▶ Exercise
Wherever a line in the data below holds "dueling", copy that line.

[Source data]
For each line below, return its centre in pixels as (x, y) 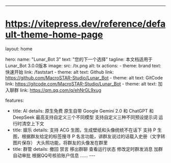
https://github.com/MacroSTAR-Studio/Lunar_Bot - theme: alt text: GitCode (84, 77)
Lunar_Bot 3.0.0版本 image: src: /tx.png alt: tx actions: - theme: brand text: (83, 65)
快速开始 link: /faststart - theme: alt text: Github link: (60, 72)
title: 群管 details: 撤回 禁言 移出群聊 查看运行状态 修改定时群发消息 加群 (88, 149)
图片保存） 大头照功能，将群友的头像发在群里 (60, 143)
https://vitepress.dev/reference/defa (85, 24)
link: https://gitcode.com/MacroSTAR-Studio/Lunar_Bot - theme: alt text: (81, 84)
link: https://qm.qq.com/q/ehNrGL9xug (61, 90)
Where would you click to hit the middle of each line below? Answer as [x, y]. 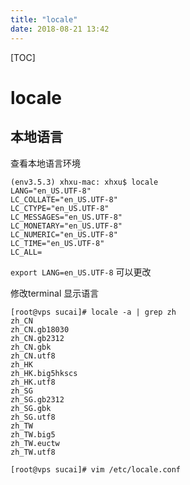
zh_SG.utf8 [33, 417]
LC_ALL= [26, 252]
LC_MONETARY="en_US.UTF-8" [66, 226]
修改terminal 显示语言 [55, 293]
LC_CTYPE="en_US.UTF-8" [60, 208]
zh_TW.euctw [35, 443]
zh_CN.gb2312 [37, 338]
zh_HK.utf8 [33, 382]
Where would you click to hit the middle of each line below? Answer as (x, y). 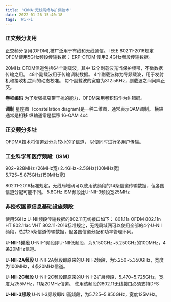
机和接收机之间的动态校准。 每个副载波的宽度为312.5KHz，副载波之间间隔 (83, 80)
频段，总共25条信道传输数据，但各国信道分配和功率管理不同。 (71, 231)
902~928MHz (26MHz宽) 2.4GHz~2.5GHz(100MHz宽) (63, 168)
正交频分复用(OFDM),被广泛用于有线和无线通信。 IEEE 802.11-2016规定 (80, 50)
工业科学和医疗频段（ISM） (39, 156)
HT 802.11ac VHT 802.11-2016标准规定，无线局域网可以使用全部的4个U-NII (84, 225)
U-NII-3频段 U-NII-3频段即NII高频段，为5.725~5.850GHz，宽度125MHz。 (82, 294)
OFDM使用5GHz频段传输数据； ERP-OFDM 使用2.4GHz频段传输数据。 (79, 57)
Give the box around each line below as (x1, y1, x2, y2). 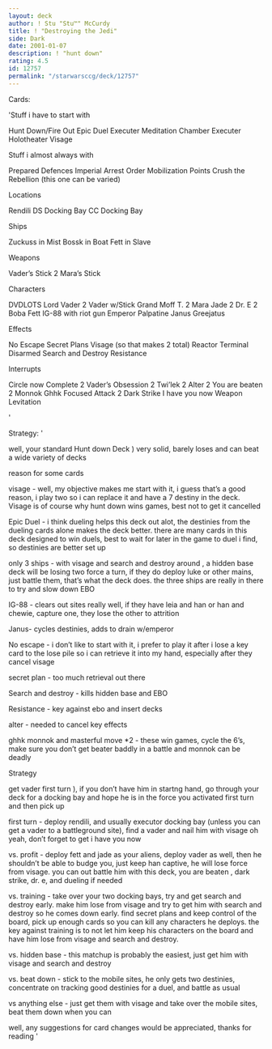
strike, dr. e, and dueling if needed (8, 875, 123, 885)
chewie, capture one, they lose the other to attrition (8, 608, 180, 618)
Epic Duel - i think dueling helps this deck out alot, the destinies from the (8, 516, 251, 526)
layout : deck (8, 11, 53, 20)
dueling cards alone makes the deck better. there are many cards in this (8, 525, 248, 535)
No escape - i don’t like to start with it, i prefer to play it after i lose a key (8, 639, 249, 649)
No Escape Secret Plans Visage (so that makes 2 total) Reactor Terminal (8, 339, 249, 349)
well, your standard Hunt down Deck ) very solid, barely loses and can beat (8, 444, 259, 453)
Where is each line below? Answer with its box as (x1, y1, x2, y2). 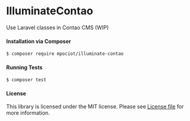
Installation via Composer (6, 38, 71, 45)
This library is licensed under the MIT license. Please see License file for (6, 103, 184, 110)
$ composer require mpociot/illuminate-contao (6, 51, 124, 57)
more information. (6, 109, 50, 117)
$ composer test (6, 77, 46, 83)
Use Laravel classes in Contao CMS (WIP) (6, 24, 109, 31)
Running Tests (6, 64, 43, 71)
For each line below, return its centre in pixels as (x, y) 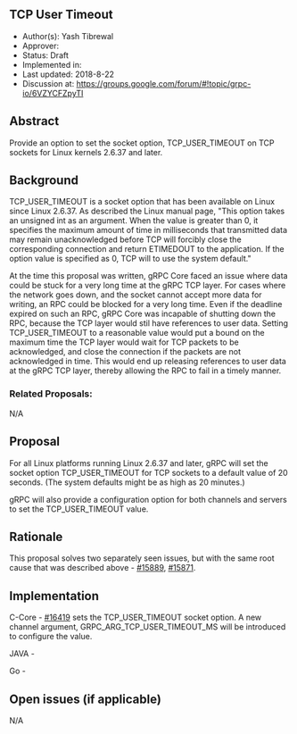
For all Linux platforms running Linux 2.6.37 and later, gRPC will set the (139, 463)
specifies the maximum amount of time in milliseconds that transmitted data (148, 230)
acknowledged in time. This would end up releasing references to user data (148, 362)
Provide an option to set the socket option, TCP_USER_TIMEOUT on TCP (142, 143)
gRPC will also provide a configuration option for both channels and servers (148, 499)
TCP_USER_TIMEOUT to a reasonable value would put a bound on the (137, 333)
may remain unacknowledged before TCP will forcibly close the (126, 239)
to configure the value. (51, 637)

▶ Problem solution
strike, dr. e, and dueling if needed (8, 875, 123, 885)
Epic Duel - i think dueling helps this deck out alot, the destinies from the (8, 516, 251, 526)
dueling cards alone makes the deck better. there are many cards in this (8, 525, 248, 535)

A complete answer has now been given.